Start of Data supplied
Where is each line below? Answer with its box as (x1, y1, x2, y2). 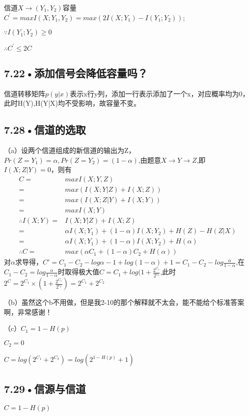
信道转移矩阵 (4, 88, 45, 98)
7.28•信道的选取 (4, 122, 86, 137)
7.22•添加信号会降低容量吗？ (4, 65, 148, 81)
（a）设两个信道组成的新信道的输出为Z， (4, 145, 136, 155)
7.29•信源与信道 (4, 381, 86, 396)
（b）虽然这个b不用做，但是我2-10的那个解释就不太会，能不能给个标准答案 (4, 297, 245, 307)
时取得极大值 (58, 267, 100, 277)
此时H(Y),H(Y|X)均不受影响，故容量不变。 (4, 98, 141, 108)
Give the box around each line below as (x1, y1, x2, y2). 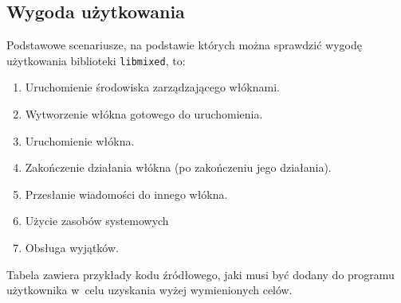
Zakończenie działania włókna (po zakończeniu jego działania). (25, 159, 332, 176)
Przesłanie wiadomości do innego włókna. (25, 185, 228, 202)
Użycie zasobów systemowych (25, 212, 169, 229)
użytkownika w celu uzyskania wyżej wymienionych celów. (6, 282, 293, 298)
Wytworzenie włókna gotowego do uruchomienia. (25, 106, 263, 122)
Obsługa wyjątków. (25, 239, 119, 256)
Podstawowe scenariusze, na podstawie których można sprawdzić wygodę (6, 37, 362, 53)
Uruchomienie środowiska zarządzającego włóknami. (25, 79, 280, 95)
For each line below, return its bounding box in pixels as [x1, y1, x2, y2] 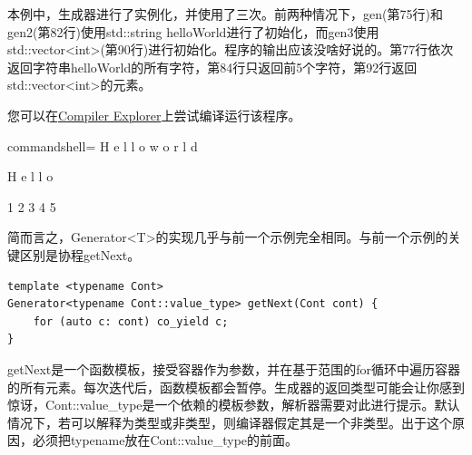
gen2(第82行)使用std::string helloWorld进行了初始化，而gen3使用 [7, 22, 379, 41]
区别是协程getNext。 [19, 245, 141, 264]
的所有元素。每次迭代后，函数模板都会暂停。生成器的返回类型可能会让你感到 [7, 377, 465, 396]
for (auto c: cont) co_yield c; [33, 315, 229, 328]
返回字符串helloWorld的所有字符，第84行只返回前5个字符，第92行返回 [7, 57, 418, 76]
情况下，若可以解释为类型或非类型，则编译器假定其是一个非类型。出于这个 [7, 412, 452, 431]
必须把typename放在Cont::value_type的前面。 [32, 431, 299, 450]
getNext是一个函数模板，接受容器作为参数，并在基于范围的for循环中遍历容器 [7, 359, 460, 378]
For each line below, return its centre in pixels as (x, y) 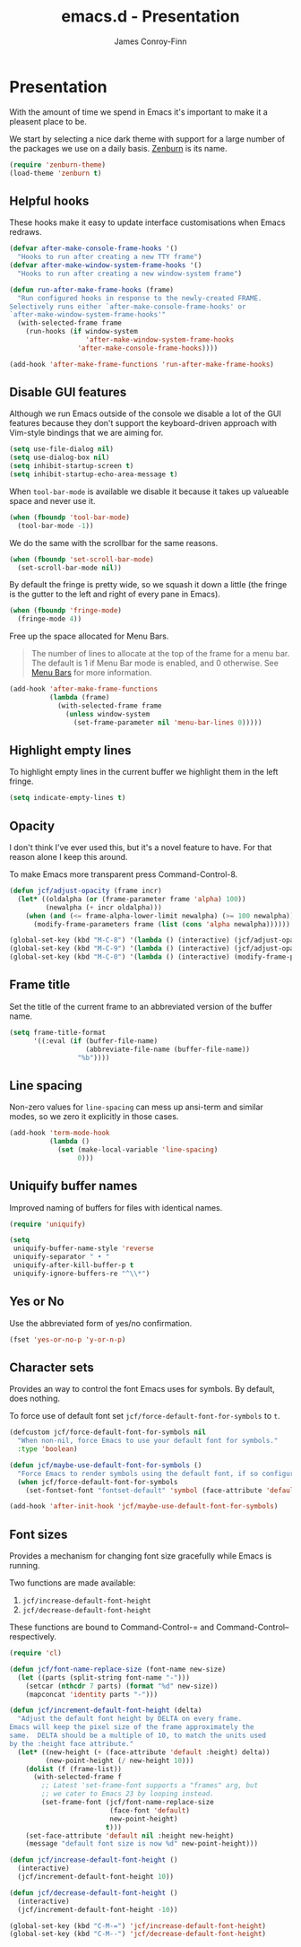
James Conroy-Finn (150, 41)
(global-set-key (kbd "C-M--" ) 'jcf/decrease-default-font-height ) (138, 1934)
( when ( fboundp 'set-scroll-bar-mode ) (82, 559)
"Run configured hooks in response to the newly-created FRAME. (140, 298)
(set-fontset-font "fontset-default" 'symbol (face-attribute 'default (162, 1491)
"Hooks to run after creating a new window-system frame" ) (130, 274)
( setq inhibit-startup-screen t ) (72, 466)
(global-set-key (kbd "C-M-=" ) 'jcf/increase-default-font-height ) (138, 1925)
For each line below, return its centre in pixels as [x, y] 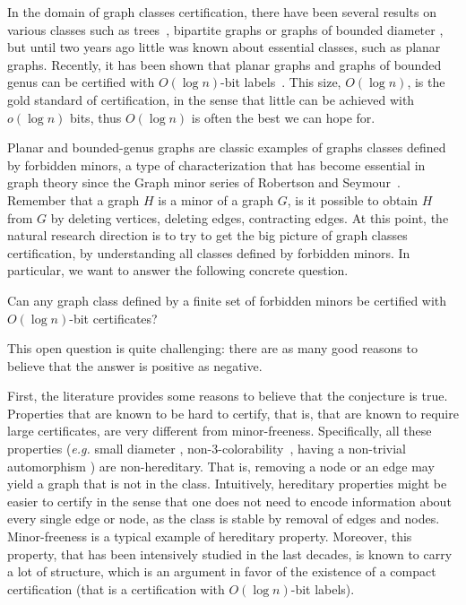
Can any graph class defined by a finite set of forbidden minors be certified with [227, 300]
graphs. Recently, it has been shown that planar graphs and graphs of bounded [224, 64]
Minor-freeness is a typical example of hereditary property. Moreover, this [210, 536]
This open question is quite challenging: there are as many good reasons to [212, 348]
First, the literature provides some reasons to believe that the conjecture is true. [228, 396]
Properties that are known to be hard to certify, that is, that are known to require [233, 413]
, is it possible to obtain [353, 199]
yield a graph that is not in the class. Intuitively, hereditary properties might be [227, 484]
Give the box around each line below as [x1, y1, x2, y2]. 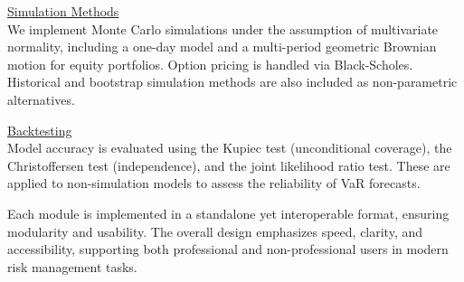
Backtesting [7, 120, 72, 139]
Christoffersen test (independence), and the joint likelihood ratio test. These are [7, 155, 450, 174]
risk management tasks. [7, 257, 137, 276]
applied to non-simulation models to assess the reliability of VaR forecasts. [7, 174, 421, 193]
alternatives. [7, 89, 75, 108]
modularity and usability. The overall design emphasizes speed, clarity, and [7, 221, 423, 240]
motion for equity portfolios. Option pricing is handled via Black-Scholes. [7, 54, 413, 73]
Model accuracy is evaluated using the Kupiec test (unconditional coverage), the [7, 138, 452, 157]
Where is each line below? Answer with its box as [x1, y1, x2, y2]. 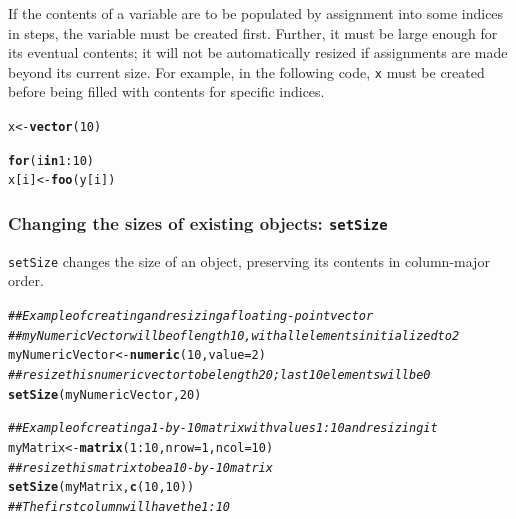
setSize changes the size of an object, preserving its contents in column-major [8, 250, 490, 271]
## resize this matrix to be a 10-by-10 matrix [8, 460, 273, 475]
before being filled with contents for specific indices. [8, 81, 325, 102]
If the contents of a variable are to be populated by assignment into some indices [8, 3, 504, 23]
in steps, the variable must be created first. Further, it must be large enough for [8, 22, 498, 43]
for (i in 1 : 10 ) [8, 153, 94, 168]
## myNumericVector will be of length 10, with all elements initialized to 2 [8, 328, 460, 343]
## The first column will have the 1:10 [8, 499, 230, 514]
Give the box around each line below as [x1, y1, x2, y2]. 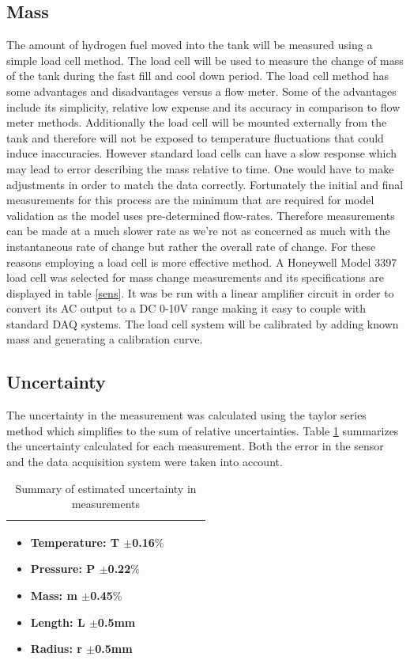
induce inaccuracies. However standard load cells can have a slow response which [6, 145, 397, 161]
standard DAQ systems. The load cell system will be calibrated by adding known [6, 315, 399, 332]
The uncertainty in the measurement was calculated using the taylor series [6, 407, 367, 423]
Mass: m [30, 587, 77, 604]
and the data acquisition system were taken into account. [6, 453, 283, 470]
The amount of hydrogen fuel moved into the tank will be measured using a [6, 36, 373, 53]
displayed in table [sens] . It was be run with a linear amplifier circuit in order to [6, 284, 394, 301]
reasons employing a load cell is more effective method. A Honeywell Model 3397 [6, 253, 397, 270]
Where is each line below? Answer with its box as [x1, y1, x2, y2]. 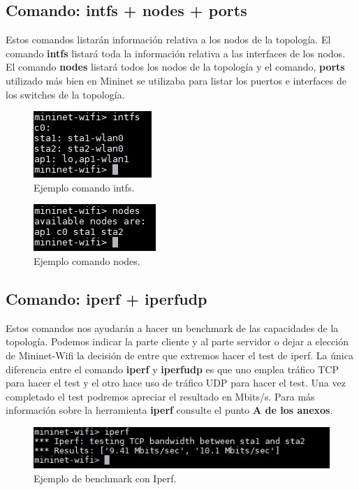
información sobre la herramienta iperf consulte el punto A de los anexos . [6, 403, 333, 417]
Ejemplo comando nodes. [34, 253, 140, 268]
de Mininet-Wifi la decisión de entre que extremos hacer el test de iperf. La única [6, 347, 353, 362]
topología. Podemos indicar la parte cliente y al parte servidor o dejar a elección [6, 334, 349, 349]
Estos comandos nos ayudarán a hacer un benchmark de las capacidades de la [6, 320, 339, 335]
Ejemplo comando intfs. [34, 180, 135, 194]
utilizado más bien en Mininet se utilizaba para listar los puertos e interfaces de [6, 73, 346, 87]
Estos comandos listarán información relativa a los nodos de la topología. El [6, 32, 331, 47]
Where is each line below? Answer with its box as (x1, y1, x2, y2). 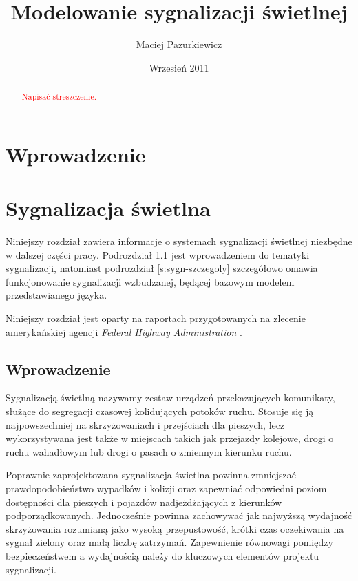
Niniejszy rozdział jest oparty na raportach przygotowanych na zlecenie (6, 311, 306, 326)
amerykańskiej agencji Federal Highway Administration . (6, 324, 242, 339)
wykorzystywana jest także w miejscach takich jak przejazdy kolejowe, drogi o (6, 431, 334, 445)
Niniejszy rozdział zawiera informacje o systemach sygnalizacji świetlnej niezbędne (6, 234, 352, 249)
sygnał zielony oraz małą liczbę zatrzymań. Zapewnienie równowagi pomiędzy (6, 535, 333, 549)
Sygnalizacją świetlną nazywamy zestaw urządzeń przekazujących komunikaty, (6, 390, 335, 405)
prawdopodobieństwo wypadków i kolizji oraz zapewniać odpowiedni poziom (6, 481, 327, 495)
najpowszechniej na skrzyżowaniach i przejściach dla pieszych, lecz (6, 417, 285, 432)
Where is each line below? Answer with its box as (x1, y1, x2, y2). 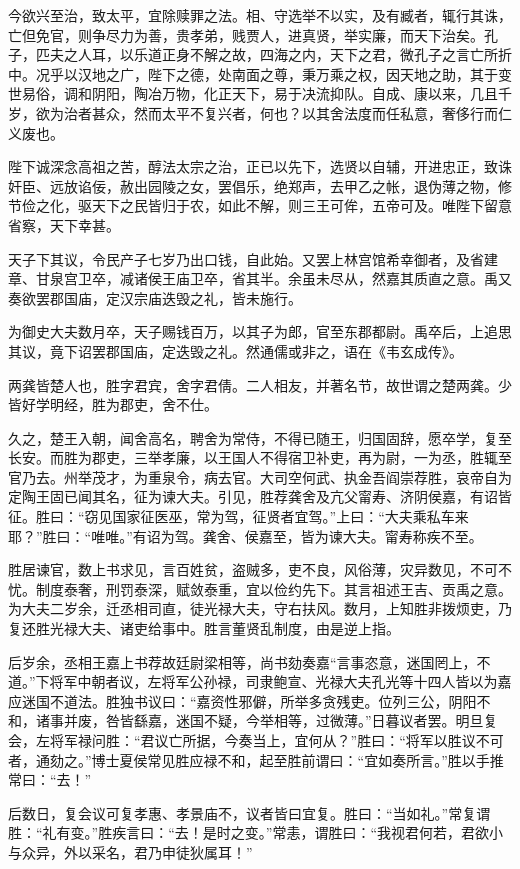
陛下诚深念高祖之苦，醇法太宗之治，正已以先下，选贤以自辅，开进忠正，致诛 (8, 156, 512, 177)
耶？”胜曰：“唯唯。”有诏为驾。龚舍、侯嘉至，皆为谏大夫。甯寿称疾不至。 (8, 525, 483, 546)
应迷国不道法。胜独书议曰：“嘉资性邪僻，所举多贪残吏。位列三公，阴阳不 (8, 690, 491, 711)
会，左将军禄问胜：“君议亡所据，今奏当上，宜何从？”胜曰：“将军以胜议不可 (8, 730, 504, 750)
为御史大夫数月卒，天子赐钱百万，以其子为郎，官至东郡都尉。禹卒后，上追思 (8, 321, 512, 342)
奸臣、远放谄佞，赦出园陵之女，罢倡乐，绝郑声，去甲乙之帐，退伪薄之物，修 (8, 175, 512, 196)
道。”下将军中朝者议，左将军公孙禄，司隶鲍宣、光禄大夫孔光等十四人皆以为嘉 (8, 671, 512, 692)
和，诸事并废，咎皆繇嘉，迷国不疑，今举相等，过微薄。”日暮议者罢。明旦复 (8, 710, 498, 731)
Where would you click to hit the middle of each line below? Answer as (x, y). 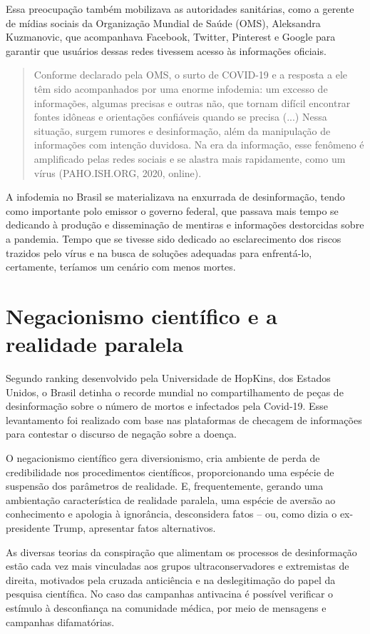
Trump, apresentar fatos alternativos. (134, 527)
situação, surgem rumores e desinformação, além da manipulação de (182, 130)
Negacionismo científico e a (142, 315)
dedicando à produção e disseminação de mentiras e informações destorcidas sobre (185, 225)
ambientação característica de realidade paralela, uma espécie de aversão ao (171, 499)
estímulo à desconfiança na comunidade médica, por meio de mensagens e (166, 607)
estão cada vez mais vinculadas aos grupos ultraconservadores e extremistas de (178, 566)
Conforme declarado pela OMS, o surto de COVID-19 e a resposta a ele (191, 75)
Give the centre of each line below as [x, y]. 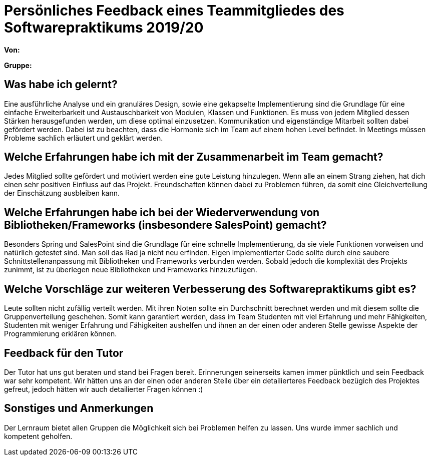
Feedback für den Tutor [64, 353]
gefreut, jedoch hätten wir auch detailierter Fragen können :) [104, 389]
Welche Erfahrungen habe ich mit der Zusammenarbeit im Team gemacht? [194, 157]
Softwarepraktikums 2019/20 [104, 28]
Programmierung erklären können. [61, 334]
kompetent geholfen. [38, 436]
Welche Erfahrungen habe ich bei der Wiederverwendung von [162, 212]
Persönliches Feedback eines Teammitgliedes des [174, 11]
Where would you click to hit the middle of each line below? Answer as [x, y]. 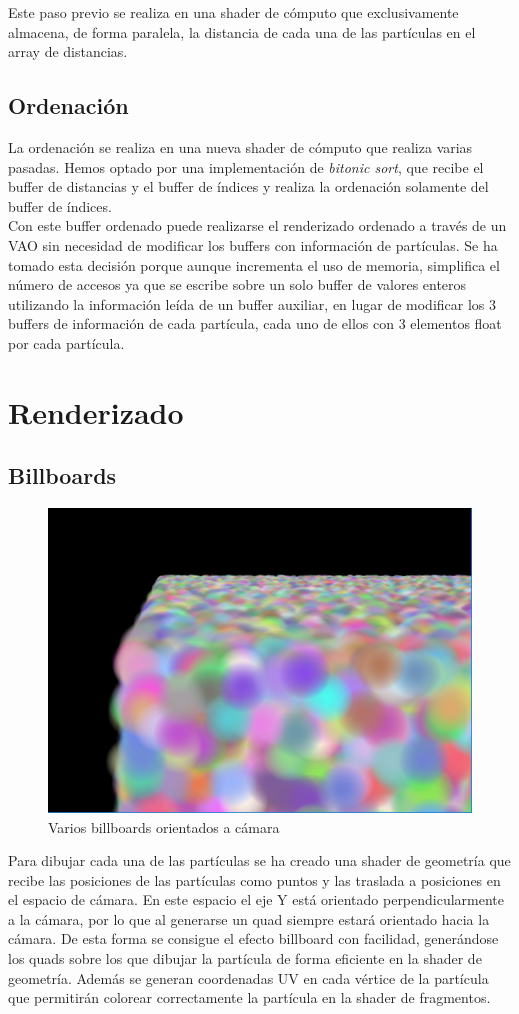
End of Data supplied
→ **Problem statement**
In the records above, find the line containing "below as (x1, y1, x2, y2)." and output every line from the first through that one, exactly, omitting pictures.

→ **Solution to this task**
Where is each line below? Answer with its box as (x1, y1, x2, y2). 
信道转移矩阵 (4, 88, 45, 98)
7.28•信道的选取 (4, 122, 86, 137)
7.22•添加信号会降低容量吗？ (4, 65, 148, 81)
（a）设两个信道组成的新信道的输出为Z， (4, 145, 136, 155)
7.29•信源与信道 (4, 381, 86, 396)
（b）虽然这个b不用做，但是我2-10的那个解释就不太会，能不能给个标准答案 (4, 297, 245, 307)
时取得极大值 (58, 267, 100, 277)
此时H(Y),H(Y|X)均不受影响，故容量不变。 (4, 98, 141, 108)
Give the box around each line below as (x1, y1, x2, y2). 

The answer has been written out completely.